In 1834 Jackson's opponents across the political spectrum began to come together following the Bank crisis,
calling themselves the "Whig" Party. They were a coalition of National Republicans, Antimasons and unhappy
Democrats. This party was opposed to Jackson's Democrat Party, which considered itself the party of the
"common people." The Whigs were generally conservative members of the middle-class.
Despite his hate for the Bank of the United States, Jackson supported sound money, that is money backed up by
gold and silver reserves. On July 11, 1836, the Treasury Department published the "Specie Circular," which
ordered that only gold and silver were acceptable currency for the purchase of federal lands.

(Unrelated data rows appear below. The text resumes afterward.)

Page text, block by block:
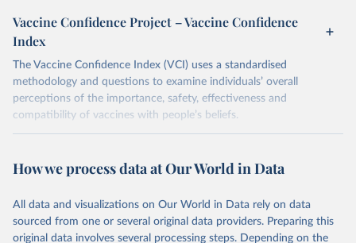
Vaccine Confidence Project – Vaccine Confidence
Index
The Vaccine Confidence Index (VCI) uses a standardised
methodology and questions to examine individuals’ overall
perceptions of the importance, safety, effectiveness and
compatibility of vaccines with people’s beliefs.
June 4, 2025
https://www.vaccineconfidence.org/vci/ma
p/
Citation
This is the citation of the original data obtained from the source,
prior to any processing or adaptation by Our World in Data.
To cite
How we process data at Our World in Data
All data and visualizations on Our World in Data rely on data
sourced from one or several original data providers. Preparing this
original data involves several processing steps. Depending on the
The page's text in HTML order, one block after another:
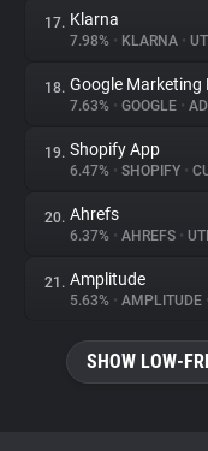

Jackson intended
this in order to curb land speculation caused by the large amount of paper money in circulation.
One of the very last events of Jackson's presidency was his recognition of Texas' independence from Mexico. Sam
Houston, Jackson's old friend and commander in chief of the Texan armies, defeated the Mexicans on April 21,
1836, at the Battle of San Jacinto. Mexican commander, Santa Anna was captured at the battle. The Texas
revolution was a success, and Jackson recognized Texan independence in 1837, on the last day of his presidency.
Last Years
Jackson spent his remaining eight years in retirement at the Hermitage, still a major figure in Democratic politics.
He helped his former Vice President Martin Van Buren win first the Democratic presidential nomination and then
the presidency in 1836, and in 1840 campaigned for President Van Buren in "Old Kinderhook"'s unsuccessful bid
for reelection. The aging ex-president also supported Texas' annexation by the United States, negotiating
secretly with Sam Houston to achieve this goal. When Jackson learned that President Van Buren had come out
against annexation, he threw his support to his friend James K. Polk, who won the 1844 Democratic nomination
and then the U.S. presidency.
Jackson's personal life was tormented by ill health in his last years, made worse by the bullet wounds he had
received over his life. He died at the Hermitage on June 8, 1845, at the age of 78.